Although there is limited evidence to support the efficacy of non-pharmacological interventions for DRP, some results suggest that the interventions are effective if implemented in a person-centered manner [179]. This approach takes into consideration the person and ensures that the intervention is tailored to them based on their previous experiences, previous and current interests, and current needs and disease stage [179]. Non-pharmacological interventions should continue to be utilized for DRP, and further research should be conducted across all approaches to better understand their ability to treat these symptoms. In particular, more RCTs should be performed on larger samples, including an active control group, and specifically targeting DRP. Since psychotic symptoms can occur intermittently, pre-post comparison of measurements collected at a single time should be avoided.
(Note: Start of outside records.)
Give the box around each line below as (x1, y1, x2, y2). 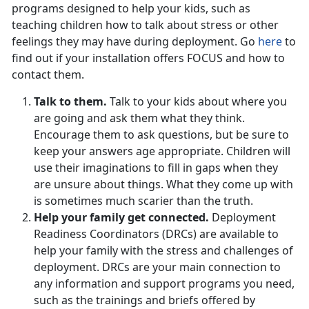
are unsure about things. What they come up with (34, 177, 293, 192)
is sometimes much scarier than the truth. (34, 193, 253, 209)
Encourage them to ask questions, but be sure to (34, 127, 289, 143)
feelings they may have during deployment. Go (12, 34, 255, 50)
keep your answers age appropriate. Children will (34, 143, 290, 159)
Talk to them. (34, 94, 110, 110)
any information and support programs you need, (34, 276, 295, 292)
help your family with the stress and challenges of (34, 243, 293, 259)
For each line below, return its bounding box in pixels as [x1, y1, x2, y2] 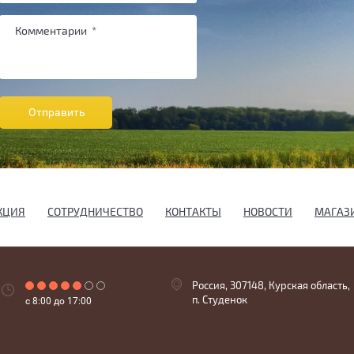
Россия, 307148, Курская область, [192, 280, 350, 293]
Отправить [28, 106, 85, 119]
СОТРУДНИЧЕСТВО [47, 205, 143, 220]
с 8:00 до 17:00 [25, 296, 92, 307]
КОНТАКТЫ [165, 205, 221, 220]
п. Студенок [192, 294, 247, 307]
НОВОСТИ [243, 205, 292, 220]
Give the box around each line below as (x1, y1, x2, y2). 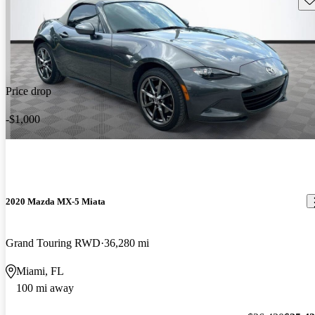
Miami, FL (16, 264, 64, 277)
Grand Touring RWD (6, 236, 101, 249)
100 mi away (16, 281, 74, 294)
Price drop (6, 85, 51, 98)
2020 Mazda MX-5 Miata (6, 195, 105, 207)
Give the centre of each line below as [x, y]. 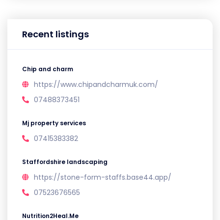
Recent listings [55, 34]
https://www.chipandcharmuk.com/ [96, 84]
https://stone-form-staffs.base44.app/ [103, 177]
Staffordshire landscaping [65, 162]
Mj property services [54, 123]
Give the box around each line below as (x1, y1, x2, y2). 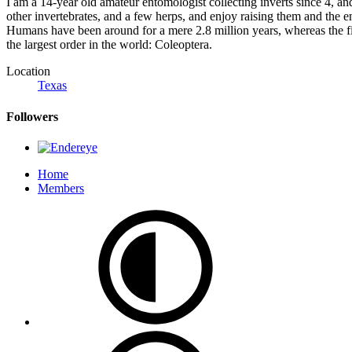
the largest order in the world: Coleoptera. (6, 38, 212, 52)
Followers (6, 109, 58, 123)
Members (38, 181, 84, 195)
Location (6, 64, 50, 79)
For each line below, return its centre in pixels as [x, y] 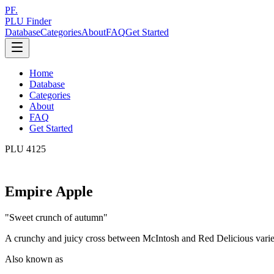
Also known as [34, 259]
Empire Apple [49, 191]
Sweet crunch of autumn [56, 217]
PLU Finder [28, 21]
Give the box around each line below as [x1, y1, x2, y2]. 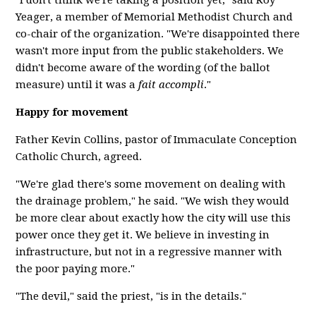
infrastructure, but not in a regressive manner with [16, 245, 283, 258]
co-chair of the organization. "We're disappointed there [16, 28, 300, 40]
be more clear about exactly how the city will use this [16, 212, 291, 224]
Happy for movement [16, 106, 129, 119]
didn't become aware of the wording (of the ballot [16, 61, 271, 74]
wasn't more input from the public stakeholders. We [16, 44, 284, 57]
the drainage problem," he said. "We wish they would [16, 195, 290, 207]
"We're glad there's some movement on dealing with [16, 178, 286, 190]

Specific reliable and valid instruments to assess psychotic symptoms should be used, contrasting the reports of the patient and the partner and taking into account the stages of dementia. Neuroimaging correlates could also be useful to determine possible differences in the efficacy of the intervention. In addition, measuring external outcomes such as changes in psychotropic prescription or caregiver burden is also convenient. Finally, a tentative dynamic consensus on dose (i.e., frequency, duration, and/or intensity) and standardization of procedures for each of the non-pharmacological interventions is desirable to avoid excessive heterogeneity in RCT studies, and therefore, prevent future complications in the results comparison.


The need for pharmacological interventions to treat all psychotic symptoms in dementia is a matter of debate. Currently, antipsychotic medications in patients with dementia are recommended only in cases in which there is substantial risk for harm to self or others, and after all non- pharmacological measures have failed [180]. This approach is apparently justifiable in the case of minor hallucinations in PDD or DLB, to which patients are usually insightful, and which rarely lead to patient suffering or to behavioral changes. Nevertheless, early treatment of minor psychotic symptoms in PD has been suggested by some authors to attenuate psychiatric deterioration [181].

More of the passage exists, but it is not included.